In traditional custard-style recipes requiring eggs, the eggs act as the stabilizer; however, if you want to make eggless ice cream, this is an excellent way to help achieve that.
If you are moving away from dairy and want to try coconut ice cream, then using Arrowroot powder significantly improves the texture of coconut milk-based ice creams by working the same way as above. It helps reduce the gritty iciness (ice crystals), which helps make the ice cream creamier.
2. When to use Arrowroot Powder to make simple desserts.
Some fruit pie recipes or fruit cobblers call for cornstarch to thicken the fruit filling; when this happens, reach for the Arrowroot powder instead and use one tablespoon of arrowroot for every 1.5 cups of fruit.
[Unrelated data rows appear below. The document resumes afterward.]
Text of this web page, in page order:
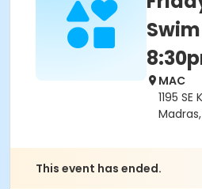
MAC
1195
This event has ended.
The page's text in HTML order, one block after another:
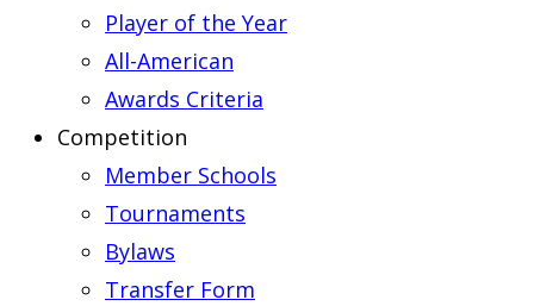
Player of the Year
All-American
Awards Criteria
Competition
Member Schools
Tournaments
Bylaws
Transfer Form
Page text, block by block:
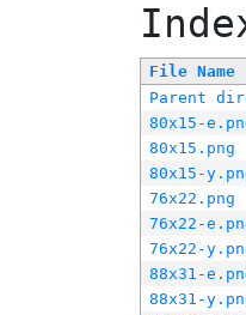
File Name
Parent
80x15-
80x15.png
80x15-
76x22.png
76x22-
76x22-
88x31-
88x31-
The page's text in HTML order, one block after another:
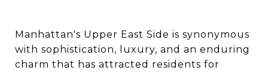
Manhattan's Upper East Side is synonymous
with sophistication, luxury, and an enduring
charm that has attracted residents for
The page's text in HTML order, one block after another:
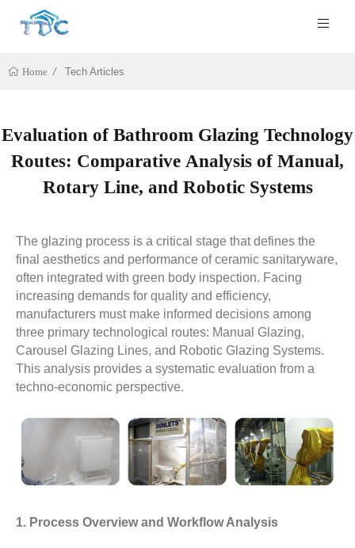
Home Tech Articles
Evaluation of Bathroom Glazing Technology
Routes: Comparative Analysis of Manual,
Rotary Line, and Robotic Systems
The glazing process is a critical stage that defines the
final aesthetics and performance of ceramic sanitaryware,
often integrated with green body inspection. Facing
increasing demands for quality and efficiency,
manufacturers must make informed decisions among
three primary technological routes: Manual Glazing,
Carousel Glazing Lines, and Robotic Glazing Systems.
This analysis provides a systematic evaluation from a
techno-economic perspective.
1. Process Overview and Workflow Analysis
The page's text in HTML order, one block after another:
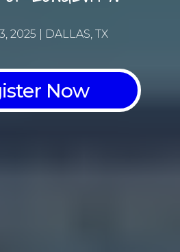
2025 | DALLAS, TX
Now
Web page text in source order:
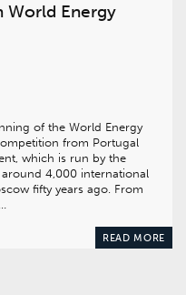
World Energy
of the World Energy
from Portugal
which is run by the
4,000 international
fifty years ago. From
READ MORE
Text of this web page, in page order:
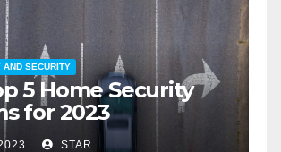
AND SECURITY
5 Home Security
for 2023
STAR
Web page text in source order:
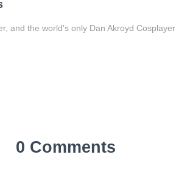
and the world's only Dan Akroyd Cosplayer
0 Comments
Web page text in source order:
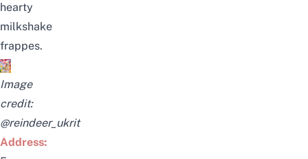
hearty
milkshake
frappes.
Image
credit:
@reindeer_ukrit
Address:
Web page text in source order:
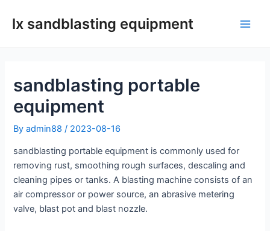
lx sandblasting equipment
sandblasting portable
equipment
Byadmin88/ 2023-08-16
sandblasting portable equipment is commonly used for
removing rust, smoothing rough surfaces, descaling and
cleaning pipes or tanks. A blasting machine consists of an
air compressor or power source, an abrasive metering
valve, blast pot and blast nozzle.
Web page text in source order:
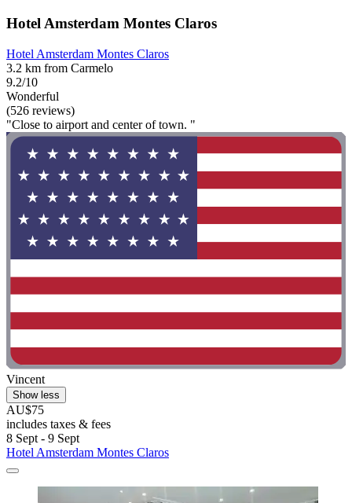
Hotel Amsterdam Montes Claros
Hotel Amsterdam Montes Claros
3.2 km from Carmelo
9.2/10
Wonderful
(526 reviews)
"Close to airport and center of town. "
Vincent
Show less
AU$75
includes taxes & fees
8 Sept - 9 Sept
Hotel Amsterdam Montes Claros
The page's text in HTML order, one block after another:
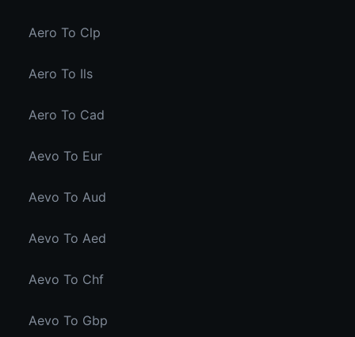
Aero To Clp
Aero To Ils
Aero To Cad
Aevo To Eur
Aevo To Aud
Aevo To Aed
Aevo To Chf
Aevo To Gbp
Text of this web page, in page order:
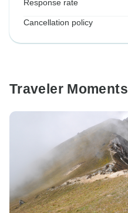
Response rate
Cancellation policy
Traveler Moments
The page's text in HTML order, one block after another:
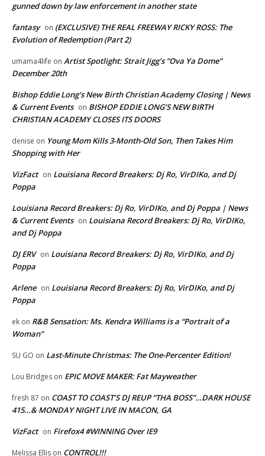
gunned down by law enforcement in another state
fantasy on (EXCLUSIVE) THE REAL FREEWAY RICKY ROSS: The
Evolution of Redemption (Part 2)
umama4life on Artist Spotlight: Strait Jigg’s “Ova Ya Dome”
December 20th
Bishop Eddie Long's New Birth Christian Academy Closing | News
& Current Events on BISHOP EDDIE LONG’S NEW BIRTH
CHRISTIAN ACADEMY CLOSES ITS DOORS
denise on Young Mom Kills 3-Month-Old Son, Then Takes Him
Shopping with Her
VizFact on Louisiana Record Breakers: Dj Ro, VirDIKo, and Dj
Poppa
Louisiana Record Breakers: Dj Ro, VirDIKo, and Dj Poppa | News
& Current Events on Louisiana Record Breakers: Dj Ro, VirDIKo,
and Dj Poppa
DJ ERV on Louisiana Record Breakers: Dj Ro, VirDIKo, and Dj
Poppa
Arlene on Louisiana Record Breakers: Dj Ro, VirDIKo, and Dj
Poppa
ek on R&B Sensation: Ms. Kendra Williams is a “Portrait of a
Woman”
SU GO on Last-Minute Christmas: The One-Percenter Edition!
Lou Bridges on EPIC MOVE MAKER: Fat Mayweather
fresh 87 on COAST TO COAST’S DJ REUP “THA BOSS”…DARK HOUSE
415…& MONDAY NIGHT LIVE IN MACON, GA
VizFact on Firefox4 #WINNING Over IE9
Melissa Ellis on CONTROL!!!

When making desserts like custards, puddings, fruit compotes, and sweet pie fillings, the use of Arrowroot powder helps give structure and body to these simple desserts and thicken the fruit mix. One significant benefit is that it will not interfere with the color of the dish as it sets to a clear gel.
Much like when used to thicken savory sauces, Arrowroot powder can help create sweet fruit sauces by thickening a pureed fruit mix, which can be enjoyed over ice cream, baked goods, and crepes.
You can also use arrowroot powder in many sweet fillings and creamy desserts without compromising any delicate flavors, as it has no added taste, unlike cornstarch.
It would be best if you didn’t use it with dairy as it doesn’t mix well, creating a slimy mixture. However, for acidic (citrus) desserts, arrowroot is a better choice than cornstarch because this loses its thickening potency in acidic mixtures.
3. Can you use Arrowroot Powder to improve baking with grain-free flours?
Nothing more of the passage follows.